- Theatrical release poster
- Directed by: Jesper Ganslandt
- Written by: Jesper Ganslandt
- Produced by: Jesper Kurlandsky
- Starring: Olle Sarri
- Cinematography: Fredrik Wenzel
- Edited by: Jesper Ganslandt
- Music by: Erik Enocksson
- Production company: Fasad AB
- Distributed by: Nordisk Film
- Release dates: 3 September 2009 (Venice); 23 October 2009 (Sweden);
- Running time: 81 minutes
- Country: Sweden
- Language: Swedish

= The Ape (2009 film) =

Swedish film directed by Jesper Ganslandt

The Ape (Apan) is a 2009 Swedish drama film directed by Jesper Ganslandt. It is Ganslandt's second feature film, following Falkenberg Farewell from 2006. Inspired by British director Mike Leigh, the film uses an unconventional method where the lead actor, Olle Sarri, wasn't allowed to read the script.

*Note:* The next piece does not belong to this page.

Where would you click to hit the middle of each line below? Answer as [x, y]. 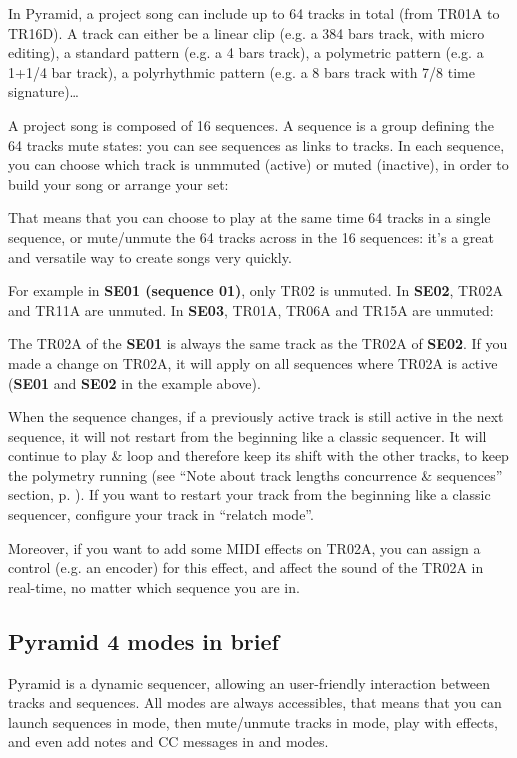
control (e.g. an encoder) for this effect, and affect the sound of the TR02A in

Instead he was led to locations and instructed before the filming of each scene, unaware of the full plot until filming was completed. The title comes from an anecdote composer Erik Enocksson once told the director, where he while travelling on a packed bus suddenly got the feeling that all people around him were apes.

==Cast==
- Olle Sarri as Krister
- Françoise Joyce as the mother
- Sean Pietrulewicz as the son
- Niclas Gillis as Jonas
- Samuel Haus as Jonas' friend
- Eva Rexed as driving school student
- Lennart Andersson as the neighbour
- Lena Carlsson as the wife
- Thore Flygel as salesman
- Anders Johannisson as man in the square
- Sonny Johnson as Police

==Release==
The Ape premiered on 3 September 2009 at the Venice Film Festival, in the section Venice Days. It was subsequently shown as part of the Vanguard section at the 2009 Toronto International Film Festival and at the London International Film Festival, in October 2009.

==Reception==
On review aggregator website Rotten Tomatoes, the film has a 100% approval rating based on 8 reviews, with an average rating of 7.3/10.